### Instructions to follow
Output the full listing below exactly, without the pictures.

### Data supplied
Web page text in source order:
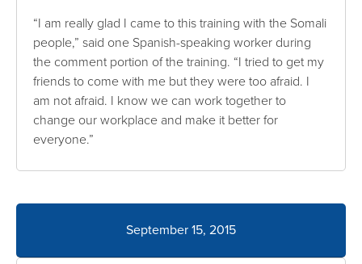
“I am really glad I came to this training with the Somali
people,” said one Spanish-speaking worker during
the comment portion of the training. “I tried to get my
friends to come with me but they were too afraid. I
am not afraid. I know we can work together to
change our workplace and make it better for
everyone.”
September 15, 2015
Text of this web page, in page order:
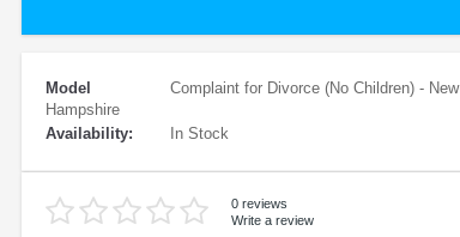
Model
Complaint for Divorce (No Children) - New
Hampshire
Availability:
In Stock
0 reviews
Write a review
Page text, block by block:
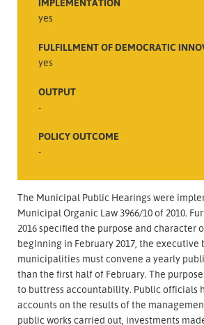
yes
FULFILLMENT OF DEMOCRATIC
yes
OUTPUT
-
POLICY OUTCOME
-
The Municipal Public Hearings were
Municipal Organic Law 3966/10 of 2010.
2016 specified the purpose and character
beginning in February 2017, the executive
municipalities must convene a yearly
than the first half of February. The
to buttress accountability. Public officials
accounts on the results of the
public works carried out, investments
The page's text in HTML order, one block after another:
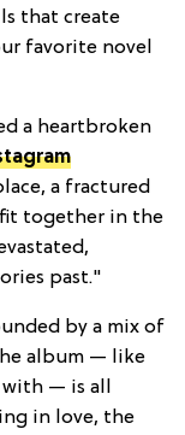
that create
favorite novel
a heartbroken
a fractured
together in the
past."
by a mix of
album — like
with — is all
in love, the
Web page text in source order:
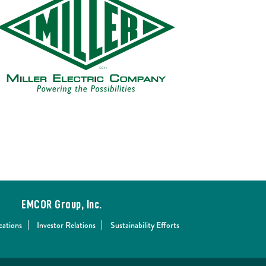
EMCOR Group, Inc.
Investor Relations Sustainability Efforts
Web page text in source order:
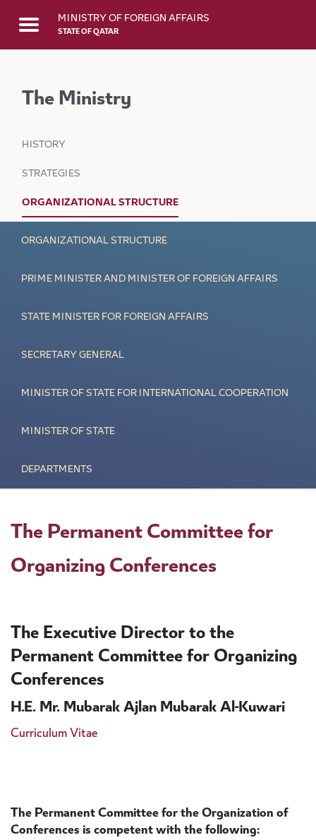
Skip to Main ContentMINISTRY OF FOREIGN AFFAIRS
STATE OF QATAR
The Ministry
HISTORY
STRATEGIES
ORGANIZATIONAL STRUCTURE
ORGANIZATIONAL STRUCTURE
PRIME MINISTER AND MINISTER OF FOREIGN AFFAIRS
STATE MINISTER FOR FOREIGN AFFAIRS
SECRETARY GENERAL
MINISTER OF STATE FOR INTERNATIONAL COOPERATION
MINISTER OF STATE
DEPARTMENTS
The Permanent Committee for
Organizing Conferences
The Executive Director to the
Permanent Committee for Organizing
Conferences
H.E. Mr. Mubarak Ajlan Mubarak Al-Kuwari
Curriculum Vitae
The Permanent Committee for the Organization of
Conferences is competent with the following:
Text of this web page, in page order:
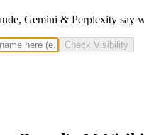
Gemini & Perplexity say
Check Visibility
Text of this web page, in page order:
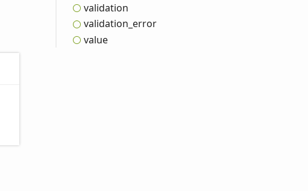
validation
validation_ error
value
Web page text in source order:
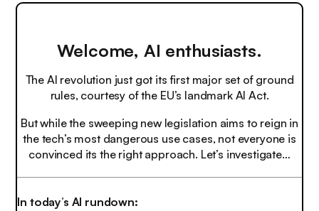
Welcome, AI enthusiasts.
The AI revolution just got its first major set of ground
rules, courtesy of the EU’s landmark AI Act.
But while the sweeping new legislation aims to reign in
the tech’s most dangerous use cases, not everyone is
convinced its the right approach. Let’s investigate…
In today’s AI rundown:
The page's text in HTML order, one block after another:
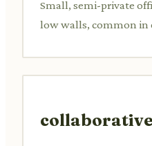
Small, semi-private
low walls, common in
collaborative
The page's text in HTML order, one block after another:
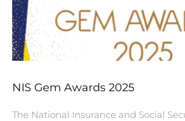
NIS Gem Awards 2025
The National Insurance and Social
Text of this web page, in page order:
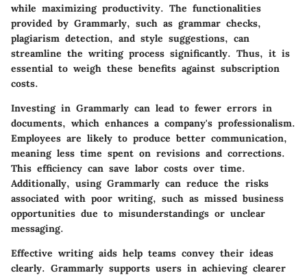
while maximizing productivity. The functionalities
provided by Grammarly, such as grammar checks,
plagiarism detection, and style suggestions, can
streamline the writing process significantly. Thus, it is
essential to weigh these benefits against subscription
costs.
Investing in Grammarly can lead to fewer errors in
documents, which enhances a company's professionalism.
Employees are likely to produce better communication,
meaning less time spent on revisions and corrections.
This efficiency can save labor costs over time.
Additionally, using Grammarly can reduce the risks
associated with poor writing, such as missed business
opportunities due to misunderstandings or unclear
messaging.
Effective writing aids help teams convey their ideas
clearly. Grammarly supports users in achieving clearer
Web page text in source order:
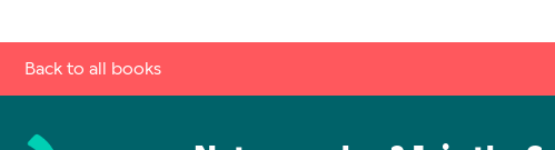
Back to all books
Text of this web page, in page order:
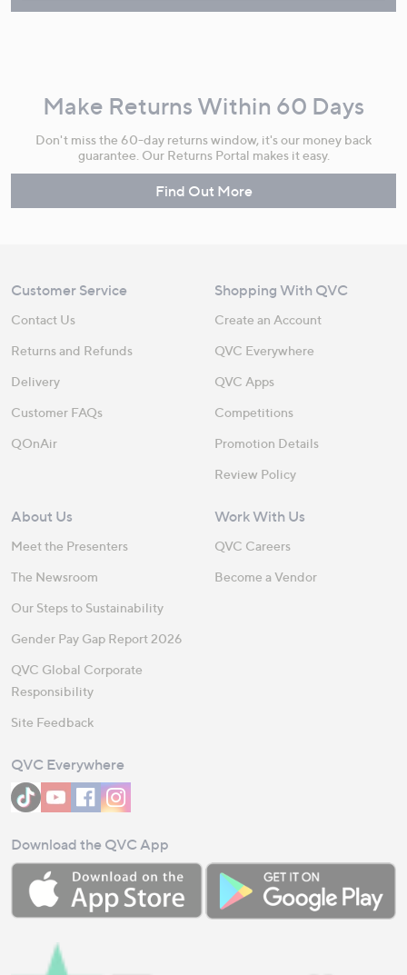
Make Returns Within 60 Days
Don't miss the 60-day returns window, it's our money back
guarantee. Our Returns Portal makes it easy.
Find Out More
Customer Service
Contact Us
Returns and Refunds
Delivery
Customer FAQs
QOnAir
Shopping With QVC
Create an Account
QVC Everywhere
QVC Apps
Competitions
Promotion Details
Review Policy
About Us
Meet the Presenters
The Newsroom
Our Steps to Sustainability
Gender Pay Gap Report 2026
QVC Global Corporate
Responsibility
Site Feedback
Work With Us
QVC Careers
Become a Vendor
QVC Everywhere
Download the QVC App
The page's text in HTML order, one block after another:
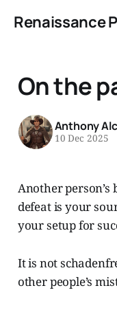
Renaissance
On the
Anthony
10 Dec 2025
Another person’s
defeat is your
your setup for
It is not
other people’s
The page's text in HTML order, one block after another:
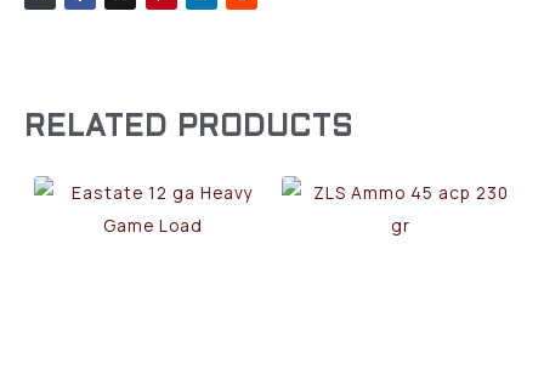
RELATED PRODUCTS
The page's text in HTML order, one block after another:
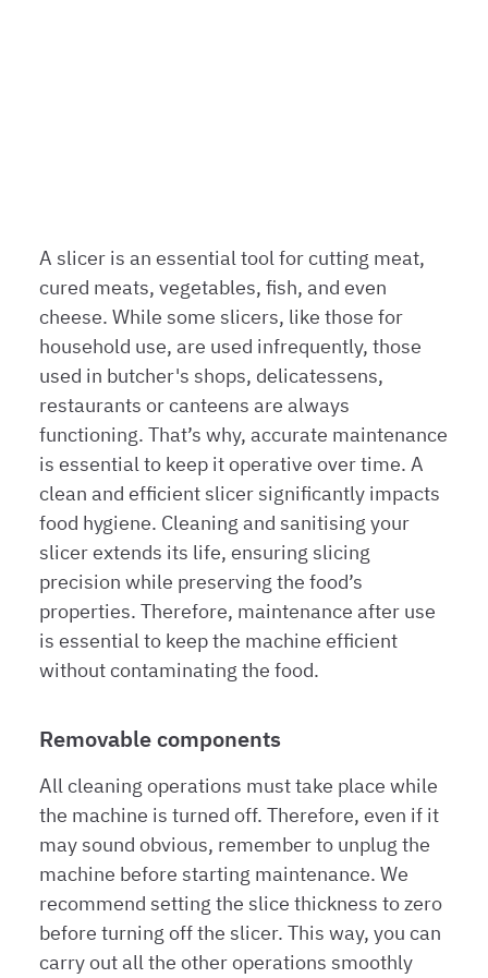
A slicer is an essential tool for cutting meat,
cured meats, vegetables, fish, and even
cheese. While some slicers, like those for
household use, are used infrequently, those
used in butcher's shops, delicatessens,
restaurants or canteens are always
functioning. That’s why, accurate maintenance
is essential to keep it operative over time. A
clean and efficient slicer significantly impacts
food hygiene. Cleaning and sanitising your
slicer extends its life, ensuring slicing
precision while preserving the food’s
properties. Therefore, maintenance after use
is essential to keep the machine efficient
without contaminating the food.
Removable components
All cleaning operations must take place while
the machine is turned off. Therefore, even if it
may sound obvious, remember to unplug the
machine before starting maintenance. We
recommend setting the slice thickness to zero
before turning off the slicer. This way, you can
carry out all the other operations smoothly
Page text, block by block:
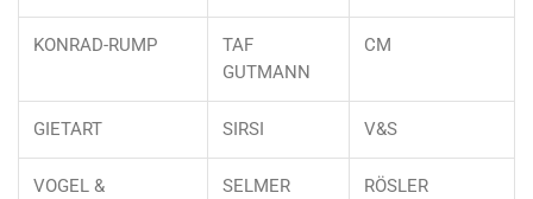
KONRAD-RUMP
TAF
GUTMANN
CM
GIETART SIRSI V&S
VOGEL &
SELMER RÖSLER
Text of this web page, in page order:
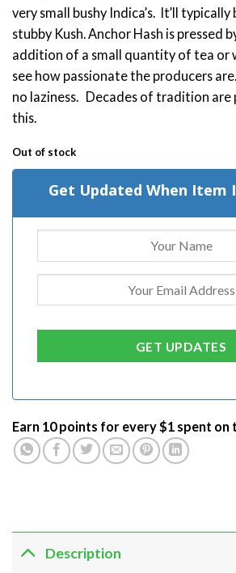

### Problem solution
Web page text in source order:
“I am really glad I came to this training with the Somali
people,” said one Spanish-speaking worker during
the comment portion of the training. “I tried to get my
friends to come with me but they were too afraid. I
am not afraid. I know we can work together to
change our workplace and make it better for
everyone.”
September 15, 2015
Text of this web page, in page order:
Model
Complaint for Divorce (No Children) - New
Hampshire
Availability:
In Stock
0 reviews
Write a review
Page text, block by block:
yes
FULFILLMENT OF DEMOCRATIC
yes
OUTPUT
-
POLICY OUTCOME
-
The Municipal Public Hearings were
Municipal Organic Law 3966/10 of 2010.
2016 specified the purpose and character
beginning in February 2017, the executive
municipalities must convene a yearly
than the first half of February. The
to buttress accountability. Public officials
accounts on the results of the
public works carried out, investments
The page's text in HTML order, one block after another:
that create
favorite novel
a heartbroken
a fractured
together in the
past."
by a mix of
album — like
with — is all
in love, the
Web page text in source order:
EMCOR Group, Inc.
Investor Relations Sustainability Efforts
Web page text in source order:
Skip to Main ContentMINISTRY OF FOREIGN AFFAIRS
STATE OF QATAR
The Ministry
HISTORY
STRATEGIES
ORGANIZATIONAL STRUCTURE
ORGANIZATIONAL STRUCTURE
PRIME MINISTER AND MINISTER OF FOREIGN AFFAIRS
STATE MINISTER FOR FOREIGN AFFAIRS
SECRETARY GENERAL
MINISTER OF STATE FOR INTERNATIONAL COOPERATION
MINISTER OF STATE
DEPARTMENTS
The Permanent Committee for
Organizing Conferences
The Executive Director to the
Permanent Committee for Organizing
Conferences
H.E. Mr. Mubarak Ajlan Mubarak Al-Kuwari
Curriculum Vitae
The Permanent Committee for the Organization of
Conferences is competent with the following:
Text of this web page, in page order:
Gemini & Perplexity say
Check Visibility
Text of this web page, in page order:
validation
validation_ error
value
Web page text in source order:
Welcome, AI enthusiasts.
The AI revolution just got its first major set of ground
rules, courtesy of the EU’s landmark AI Act.
But while the sweeping new legislation aims to reign in
the tech’s most dangerous use cases, not everyone is
convinced its the right approach. Let’s investigate…
In today’s AI rundown:
The page's text in HTML order, one block after another:
Small, semi-private
low walls, common in
collaborative
The page's text in HTML order, one block after another:
NIS Gem Awards 2025
The National Insurance and Social
Text of this web page, in page order:
while maximizing productivity. The functionalities
provided by Grammarly, such as grammar checks,
plagiarism detection, and style suggestions, can
streamline the writing process significantly. Thus, it is
essential to weigh these benefits against subscription
costs.
Investing in Grammarly can lead to fewer errors in
documents, which enhances a company's professionalism.
Employees are likely to produce better communication,
meaning less time spent on revisions and corrections.
This efficiency can save labor costs over time.
Additionally, using Grammarly can reduce the risks
associated with poor writing, such as missed business
opportunities due to misunderstandings or unclear
messaging.
Effective writing aids help teams convey their ideas
clearly. Grammarly supports users in achieving clearer
Web page text in source order:
Back to all books
Text of this web page, in page order:
Make Returns Within 60 Days
Don't miss the 60-day returns window, it's our money back
guarantee. Our Returns Portal makes it easy.
Find Out More
Customer Service
Contact Us
Returns and Refunds
Delivery
Customer FAQs
QOnAir
Shopping With QVC
Create an Account
QVC Everywhere
QVC Apps
Competitions
Promotion Details
Review Policy
About Us
Meet the Presenters
The Newsroom
Our Steps to Sustainability
Gender Pay Gap Report 2026
QVC Global Corporate
Responsibility
Site Feedback
Work With Us
QVC Careers
Become a Vendor
QVC Everywhere
Download the QVC App
The page's text in HTML order, one block after another:
Renaissance
On the
Anthony
10 Dec 2025
Another person’s
defeat is your
your setup for
It is not
other people’s
The page's text in HTML order, one block after another:
RELATED PRODUCTS
The page's text in HTML order, one block after another:
A slicer is an essential tool for cutting meat,
cured meats, vegetables, fish, and even
cheese. While some slicers, like those for
household use, are used infrequently, those
used in butcher's shops, delicatessens,
restaurants or canteens are always
functioning. That’s why, accurate maintenance
is essential to keep it operative over time. A
clean and efficient slicer significantly impacts
food hygiene. Cleaning and sanitising your
slicer extends its life, ensuring slicing
precision while preserving the food’s
properties. Therefore, maintenance after use
is essential to keep the machine efficient
without contaminating the food.
Removable components
All cleaning operations must take place while
the machine is turned off. Therefore, even if it
may sound obvious, remember to unplug the
machine before starting maintenance. We
recommend setting the slice thickness to zero
before turning off the slicer. This way, you can
carry out all the other operations smoothly
Page text, block by block:
KONRAD-RUMP
TAF
GUTMANN
CM
GIETART SIRSI V&S
VOGEL &
SELMER RÖSLER
Text of this web page, in page order:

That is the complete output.